Return all the data exactly, keeping the pictures out.
===============
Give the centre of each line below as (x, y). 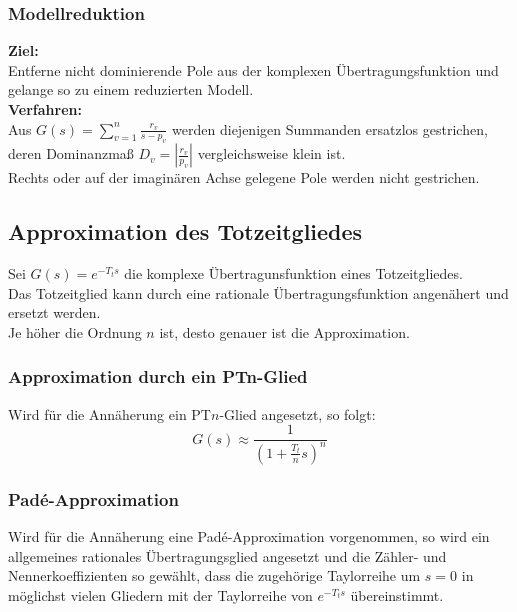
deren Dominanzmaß (71, 153)
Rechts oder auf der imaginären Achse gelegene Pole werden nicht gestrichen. (244, 177)
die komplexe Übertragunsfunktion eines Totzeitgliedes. (293, 273)
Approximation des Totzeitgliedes (185, 231)
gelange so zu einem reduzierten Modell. (131, 89)
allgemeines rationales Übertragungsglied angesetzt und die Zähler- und (227, 555)
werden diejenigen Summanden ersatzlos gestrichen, (330, 128)
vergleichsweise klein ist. (271, 153)
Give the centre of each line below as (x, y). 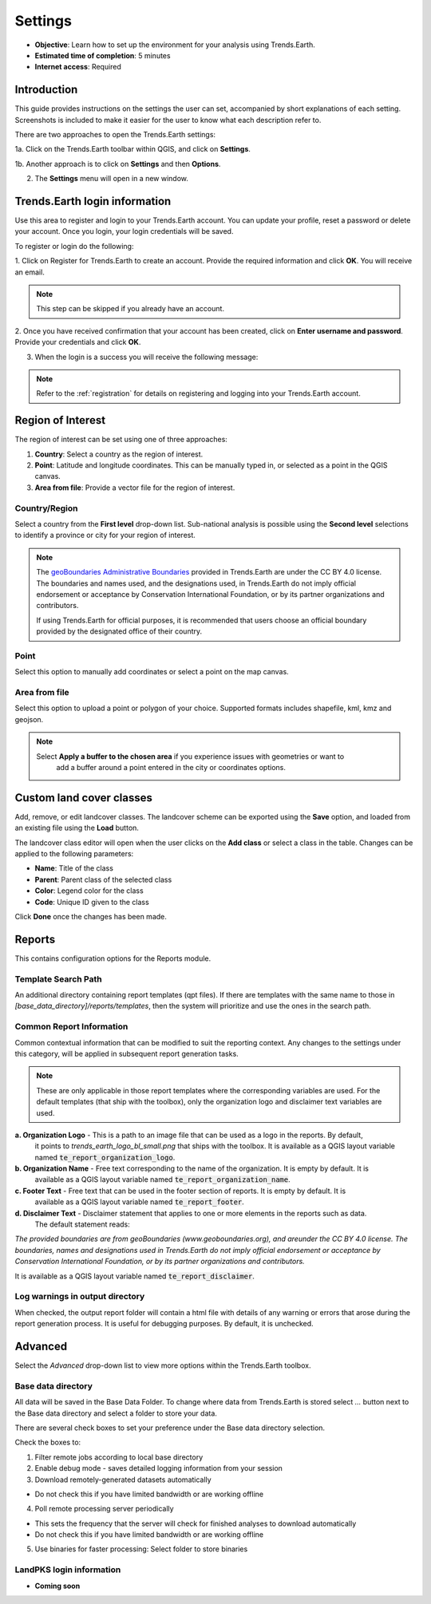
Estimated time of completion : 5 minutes (103, 55)
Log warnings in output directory (80, 1297)
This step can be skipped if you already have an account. (130, 309)
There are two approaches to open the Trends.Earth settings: (115, 135)
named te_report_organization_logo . (105, 1157)
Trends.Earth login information (93, 201)
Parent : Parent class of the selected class (103, 879)
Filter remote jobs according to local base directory (119, 1457)
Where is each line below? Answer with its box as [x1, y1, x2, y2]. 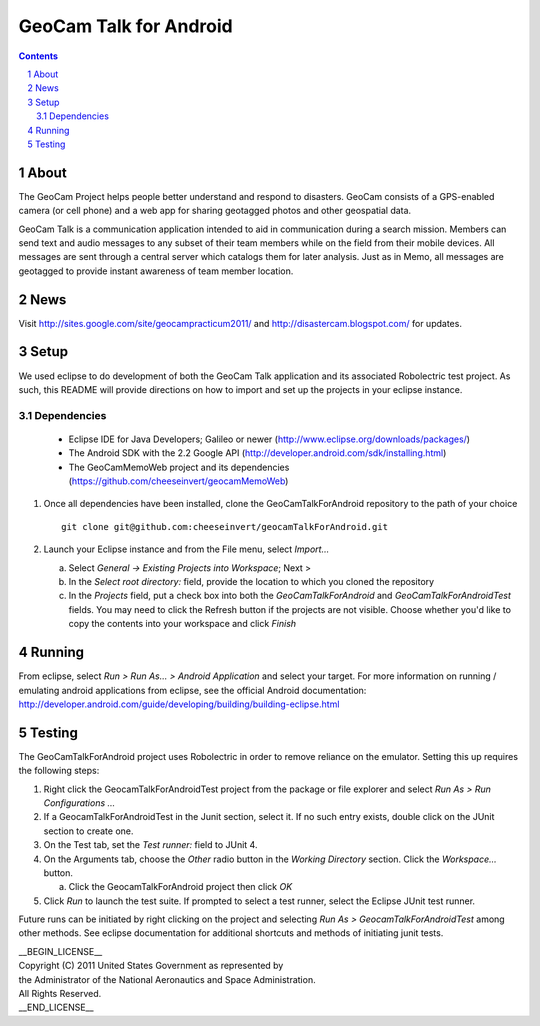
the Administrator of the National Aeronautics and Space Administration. [18, 973, 316, 985]
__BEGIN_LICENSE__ [18, 945, 103, 957]
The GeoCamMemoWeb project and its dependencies [68, 461, 290, 473]
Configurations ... [43, 796, 116, 809]
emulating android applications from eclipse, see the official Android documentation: [18, 684, 367, 696]
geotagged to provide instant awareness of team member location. [18, 265, 294, 277]
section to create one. [43, 825, 134, 837]
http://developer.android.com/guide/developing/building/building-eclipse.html [18, 698, 340, 710]
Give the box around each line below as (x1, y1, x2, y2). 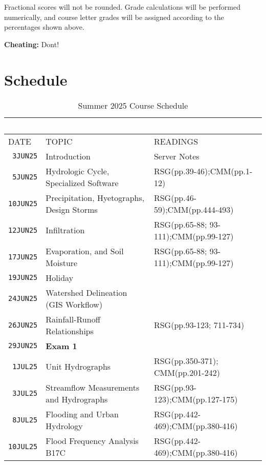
===============
# ANSWER SECTION
Give the centre of each line below as (x, y). 
deren Dominanzmaß (71, 153)
Rechts oder auf der imaginären Achse gelegene Pole werden nicht gestrichen. (244, 177)
die komplexe Übertragunsfunktion eines Totzeitgliedes. (293, 273)
Approximation des Totzeitgliedes (185, 231)
gelange so zu einem reduzierten Modell. (131, 89)
allgemeines rationales Übertragungsglied angesetzt und die Zähler- und (227, 555)
werden diejenigen Summanden ersatzlos gestrichen, (330, 128)
vergleichsweise klein ist. (271, 153)
Give the centre of each line below as (x, y). 
Estimated time of completion : 5 minutes (103, 55)
Log warnings in output directory (80, 1297)
This step can be skipped if you already have an account. (130, 309)
There are two approaches to open the Trends.Earth settings: (115, 135)
named te_report_organization_logo . (105, 1157)
Trends.Earth login information (93, 201)
Parent : Parent class of the selected class (103, 879)
Filter remote jobs according to local base directory (119, 1457)
Where is each line below? Answer with its box as [x1, y1, x2, y2]. 
the Administrator of the National Aeronautics and Space Administration. [18, 973, 316, 985]
__BEGIN_LICENSE__ [18, 945, 103, 957]
The GeoCamMemoWeb project and its dependencies [68, 461, 290, 473]
Configurations ... [43, 796, 116, 809]
emulating android applications from eclipse, see the official Android documentation: [18, 684, 367, 696]
geotagged to provide instant awareness of team member location. [18, 265, 294, 277]
section to create one. [43, 825, 134, 837]
http://developer.android.com/guide/developing/building/building-eclipse.html [18, 698, 340, 710]
Give the box around each line below as (x1, y1, x2, y2). 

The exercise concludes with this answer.